### Work task
Transcribe every entry word for word.
━━━━━ Records supplied
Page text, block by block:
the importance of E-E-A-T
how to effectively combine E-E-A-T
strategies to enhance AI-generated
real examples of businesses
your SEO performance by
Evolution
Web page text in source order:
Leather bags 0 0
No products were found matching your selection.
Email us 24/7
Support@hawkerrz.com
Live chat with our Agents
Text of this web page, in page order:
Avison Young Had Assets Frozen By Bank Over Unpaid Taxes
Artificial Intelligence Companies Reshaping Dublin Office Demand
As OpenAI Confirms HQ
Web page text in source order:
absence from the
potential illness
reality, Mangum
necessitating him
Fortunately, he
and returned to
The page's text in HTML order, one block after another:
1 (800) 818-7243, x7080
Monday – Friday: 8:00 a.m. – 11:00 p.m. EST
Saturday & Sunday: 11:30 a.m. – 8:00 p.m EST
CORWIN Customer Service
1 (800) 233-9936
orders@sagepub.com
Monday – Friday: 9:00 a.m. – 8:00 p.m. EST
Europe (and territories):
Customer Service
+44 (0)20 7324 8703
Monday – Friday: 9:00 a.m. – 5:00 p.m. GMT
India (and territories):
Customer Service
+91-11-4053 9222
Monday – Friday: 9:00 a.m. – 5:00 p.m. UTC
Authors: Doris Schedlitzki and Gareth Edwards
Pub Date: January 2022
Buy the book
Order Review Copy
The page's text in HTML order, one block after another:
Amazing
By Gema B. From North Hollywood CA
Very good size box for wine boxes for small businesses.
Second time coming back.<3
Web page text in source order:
━━━━━━━━━━
### Exercise answer
Page text, block by block:
the importance of E-E-A-T
how to effectively combine E-E-A-T
strategies to enhance AI-generated
real examples of businesses
your SEO performance by
Evolution
Web page text in source order:
Leather bags 0 0
No products were found matching your selection.
Email us 24/7
Support@hawkerrz.com
Live chat with our Agents
Text of this web page, in page order:
Avison Young Had Assets Frozen By Bank Over Unpaid Taxes
Artificial Intelligence Companies Reshaping Dublin Office Demand
As OpenAI Confirms HQ
Web page text in source order:
absence from the
potential illness
reality, Mangum
necessitating him
Fortunately, he
and returned to
The page's text in HTML order, one block after another:
1 (800) 818-7243, x7080
Monday – Friday: 8:00 a.m. – 11:00 p.m. EST
Saturday & Sunday: 11:30 a.m. – 8:00 p.m EST
CORWIN Customer Service
1 (800) 233-9936
orders@sagepub.com
Monday – Friday: 9:00 a.m. – 8:00 p.m. EST
Europe (and territories):
Customer Service
+44 (0)20 7324 8703
Monday – Friday: 9:00 a.m. – 5:00 p.m. GMT
India (and territories):
Customer Service
+91-11-4053 9222
Monday – Friday: 9:00 a.m. – 5:00 p.m. UTC
Authors: Doris Schedlitzki and Gareth Edwards
Pub Date: January 2022
Buy the book
Order Review Copy
The page's text in HTML order, one block after another:
Amazing
By Gema B. From North Hollywood CA
Very good size box for wine boxes for small businesses.
Second time coming back.<3
Web page text in source order:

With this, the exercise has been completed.